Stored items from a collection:
[Start of Attachment]
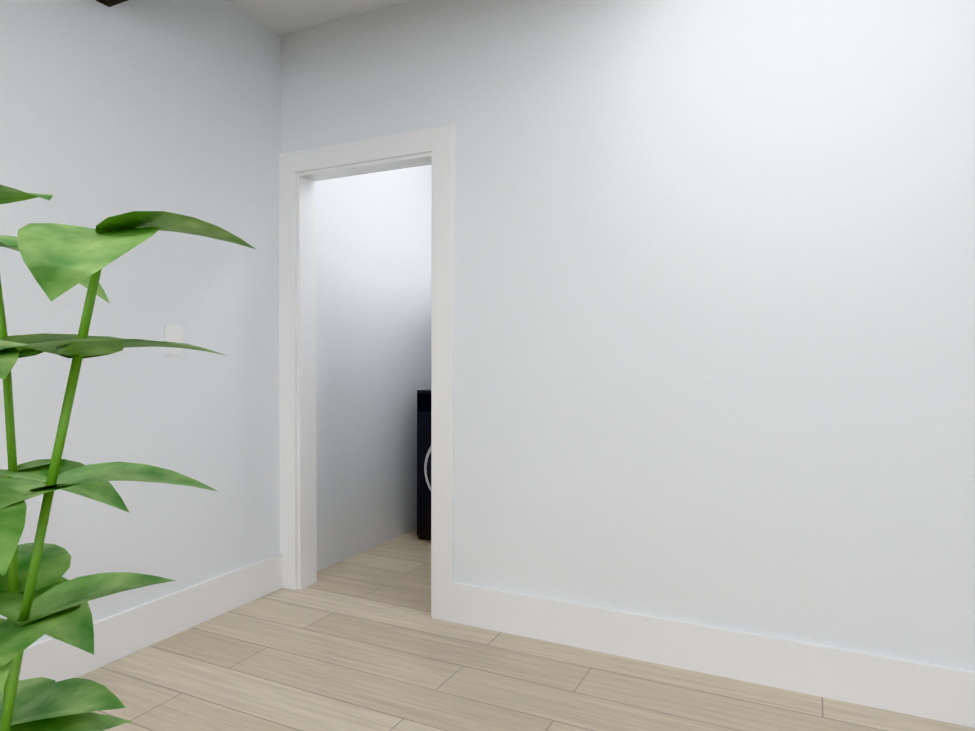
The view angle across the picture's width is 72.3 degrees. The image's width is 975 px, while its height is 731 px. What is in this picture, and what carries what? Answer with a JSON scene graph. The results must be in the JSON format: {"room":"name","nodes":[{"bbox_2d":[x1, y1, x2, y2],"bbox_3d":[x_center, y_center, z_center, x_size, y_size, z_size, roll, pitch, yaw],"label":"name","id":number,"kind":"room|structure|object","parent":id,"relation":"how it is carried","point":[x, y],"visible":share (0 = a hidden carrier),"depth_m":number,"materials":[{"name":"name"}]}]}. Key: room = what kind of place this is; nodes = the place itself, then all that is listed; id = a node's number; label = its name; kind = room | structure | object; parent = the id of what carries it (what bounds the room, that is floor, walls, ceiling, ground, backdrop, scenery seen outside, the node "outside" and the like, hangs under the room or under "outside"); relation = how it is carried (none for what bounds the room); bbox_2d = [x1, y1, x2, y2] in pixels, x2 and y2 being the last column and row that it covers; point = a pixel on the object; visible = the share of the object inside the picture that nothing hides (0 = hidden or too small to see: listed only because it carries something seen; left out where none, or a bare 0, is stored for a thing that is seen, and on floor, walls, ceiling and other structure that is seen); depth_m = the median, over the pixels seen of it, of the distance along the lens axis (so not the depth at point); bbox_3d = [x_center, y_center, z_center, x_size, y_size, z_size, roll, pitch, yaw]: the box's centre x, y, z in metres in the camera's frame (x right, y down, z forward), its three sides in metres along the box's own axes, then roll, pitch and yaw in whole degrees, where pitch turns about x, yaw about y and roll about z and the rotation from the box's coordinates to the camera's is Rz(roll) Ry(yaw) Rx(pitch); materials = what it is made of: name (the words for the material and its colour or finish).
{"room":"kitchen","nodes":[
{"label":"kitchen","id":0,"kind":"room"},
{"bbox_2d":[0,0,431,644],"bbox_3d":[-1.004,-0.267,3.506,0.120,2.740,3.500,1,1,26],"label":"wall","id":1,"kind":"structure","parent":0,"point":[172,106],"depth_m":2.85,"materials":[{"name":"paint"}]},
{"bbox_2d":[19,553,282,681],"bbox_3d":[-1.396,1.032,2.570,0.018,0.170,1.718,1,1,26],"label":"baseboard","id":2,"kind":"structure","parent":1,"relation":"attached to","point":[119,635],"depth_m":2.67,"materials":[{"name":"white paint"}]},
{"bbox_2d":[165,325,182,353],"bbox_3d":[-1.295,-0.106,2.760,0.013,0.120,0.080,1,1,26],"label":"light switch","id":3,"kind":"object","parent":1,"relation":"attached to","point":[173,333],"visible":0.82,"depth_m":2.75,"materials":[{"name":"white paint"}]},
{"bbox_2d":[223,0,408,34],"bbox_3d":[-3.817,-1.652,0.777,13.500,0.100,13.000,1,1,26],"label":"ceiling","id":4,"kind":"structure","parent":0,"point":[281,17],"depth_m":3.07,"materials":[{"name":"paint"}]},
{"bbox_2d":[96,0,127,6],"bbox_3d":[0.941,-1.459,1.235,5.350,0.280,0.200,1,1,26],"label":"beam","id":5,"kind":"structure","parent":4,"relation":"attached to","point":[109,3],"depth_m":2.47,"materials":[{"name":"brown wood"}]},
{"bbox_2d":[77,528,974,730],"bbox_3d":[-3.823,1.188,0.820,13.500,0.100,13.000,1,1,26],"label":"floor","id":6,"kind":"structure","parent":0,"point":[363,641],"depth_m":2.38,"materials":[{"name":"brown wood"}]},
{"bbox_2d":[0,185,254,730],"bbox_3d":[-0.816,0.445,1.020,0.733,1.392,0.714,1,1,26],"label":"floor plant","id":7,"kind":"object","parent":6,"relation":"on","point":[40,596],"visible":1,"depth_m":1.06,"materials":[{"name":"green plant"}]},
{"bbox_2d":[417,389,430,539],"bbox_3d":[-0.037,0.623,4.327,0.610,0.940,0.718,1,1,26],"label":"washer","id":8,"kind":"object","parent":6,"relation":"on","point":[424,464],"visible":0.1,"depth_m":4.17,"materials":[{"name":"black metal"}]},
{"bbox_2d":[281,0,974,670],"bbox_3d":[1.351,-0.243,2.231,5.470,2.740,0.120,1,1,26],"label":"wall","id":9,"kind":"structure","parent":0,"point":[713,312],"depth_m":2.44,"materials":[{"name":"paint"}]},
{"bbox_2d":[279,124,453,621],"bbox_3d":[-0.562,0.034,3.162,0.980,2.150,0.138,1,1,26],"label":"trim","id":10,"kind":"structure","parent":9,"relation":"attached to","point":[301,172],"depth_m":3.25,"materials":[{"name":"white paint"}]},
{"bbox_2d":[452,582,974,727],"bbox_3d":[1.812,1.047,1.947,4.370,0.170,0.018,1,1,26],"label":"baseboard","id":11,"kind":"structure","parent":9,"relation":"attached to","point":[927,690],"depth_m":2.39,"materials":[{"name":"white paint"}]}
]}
[End of Attachment]
THE TASK: Each of the lines above should be transcribed exactly; no image is to be copied.

EXERCISE SOLUTION:
The view angle across the picture's width is 72.3 degrees. The image's width is 975 px, while its height is 731 px. What is in this picture, and what carries what? Answer with a JSON scene graph. The results must be in the JSON format: {"room":"name","nodes":[{"bbox_2d":[x1, y1, x2, y2],"bbox_3d":[x_center, y_center, z_center, x_size, y_size, z_size, roll, pitch, yaw],"label":"name","id":number,"kind":"room|structure|object","parent":id,"relation":"how it is carried","point":[x, y],"visible":share (0 = a hidden carrier),"depth_m":number,"materials":[{"name":"name"}]}]}. Key: room = what kind of place this is; nodes = the place itself, then all that is listed; id = a node's number; label = its name; kind = room | structure | object; parent = the id of what carries it (what bounds the room, that is floor, walls, ceiling, ground, backdrop, scenery seen outside, the node "outside" and the like, hangs under the room or under "outside"); relation = how it is carried (none for what bounds the room); bbox_2d = [x1, y1, x2, y2] in pixels, x2 and y2 being the last column and row that it covers; point = a pixel on the object; visible = the share of the object inside the picture that nothing hides (0 = hidden or too small to see: listed only because it carries something seen; left out where none, or a bare 0, is stored for a thing that is seen, and on floor, walls, ceiling and other structure that is seen); depth_m = the median, over the pixels seen of it, of the distance along the lens axis (so not the depth at point); bbox_3d = [x_center, y_center, z_center, x_size, y_size, z_size, roll, pitch, yaw]: the box's centre x, y, z in metres in the camera's frame (x right, y down, z forward), its three sides in metres along the box's own axes, then roll, pitch and yaw in whole degrees, where pitch turns about x, yaw about y and roll about z and the rotation from the box's coordinates to the camera's is Rz(roll) Ry(yaw) Rx(pitch); materials = what it is made of: name (the words for the material and its colour or finish).
{"room":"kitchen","nodes":[
{"label":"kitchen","id":0,"kind":"room"},
{"bbox_2d":[0,0,431,644],"bbox_3d":[-1.004,-0.267,3.506,0.120,2.740,3.500,1,1,26],"label":"wall","id":1,"kind":"structure","parent":0,"point":[172,106],"depth_m":2.85,"materials":[{"name":"paint"}]},
{"bbox_2d":[19,553,282,681],"bbox_3d":[-1.396,1.032,2.570,0.018,0.170,1.718,1,1,26],"label":"baseboard","id":2,"kind":"structure","parent":1,"relation":"attached to","point":[119,635],"depth_m":2.67,"materials":[{"name":"white paint"}]},
{"bbox_2d":[165,325,182,353],"bbox_3d":[-1.295,-0.106,2.760,0.013,0.120,0.080,1,1,26],"label":"light switch","id":3,"kind":"object","parent":1,"relation":"attached to","point":[173,333],"visible":0.82,"depth_m":2.75,"materials":[{"name":"white paint"}]},
{"bbox_2d":[223,0,408,34],"bbox_3d":[-3.817,-1.652,0.777,13.500,0.100,13.000,1,1,26],"label":"ceiling","id":4,"kind":"structure","parent":0,"point":[281,17],"depth_m":3.07,"materials":[{"name":"paint"}]},
{"bbox_2d":[96,0,127,6],"bbox_3d":[0.941,-1.459,1.235,5.350,0.280,0.200,1,1,26],"label":"beam","id":5,"kind":"structure","parent":4,"relation":"attached to","point":[109,3],"depth_m":2.47,"materials":[{"name":"brown wood"}]},
{"bbox_2d":[77,528,974,730],"bbox_3d":[-3.823,1.188,0.820,13.500,0.100,13.000,1,1,26],"label":"floor","id":6,"kind":"structure","parent":0,"point":[363,641],"depth_m":2.38,"materials":[{"name":"brown wood"}]},
{"bbox_2d":[0,185,254,730],"bbox_3d":[-0.816,0.445,1.020,0.733,1.392,0.714,1,1,26],"label":"floor plant","id":7,"kind":"object","parent":6,"relation":"on","point":[40,596],"visible":1,"depth_m":1.06,"materials":[{"name":"green plant"}]},
{"bbox_2d":[417,389,430,539],"bbox_3d":[-0.037,0.623,4.327,0.610,0.940,0.718,1,1,26],"label":"washer","id":8,"kind":"object","parent":6,"relation":"on","point":[424,464],"visible":0.1,"depth_m":4.17,"materials":[{"name":"black metal"}]},
{"bbox_2d":[281,0,974,670],"bbox_3d":[1.351,-0.243,2.231,5.470,2.740,0.120,1,1,26],"label":"wall","id":9,"kind":"structure","parent":0,"point":[713,312],"depth_m":2.44,"materials":[{"name":"paint"}]},
{"bbox_2d":[279,124,453,621],"bbox_3d":[-0.562,0.034,3.162,0.980,2.150,0.138,1,1,26],"label":"trim","id":10,"kind":"structure","parent":9,"relation":"attached to","point":[301,172],"depth_m":3.25,"materials":[{"name":"white paint"}]},
{"bbox_2d":[452,582,974,727],"bbox_3d":[1.812,1.047,1.947,4.370,0.170,0.018,1,1,26],"label":"baseboard","id":11,"kind":"structure","parent":9,"relation":"attached to","point":[927,690],"depth_m":2.39,"materials":[{"name":"white paint"}]}
]}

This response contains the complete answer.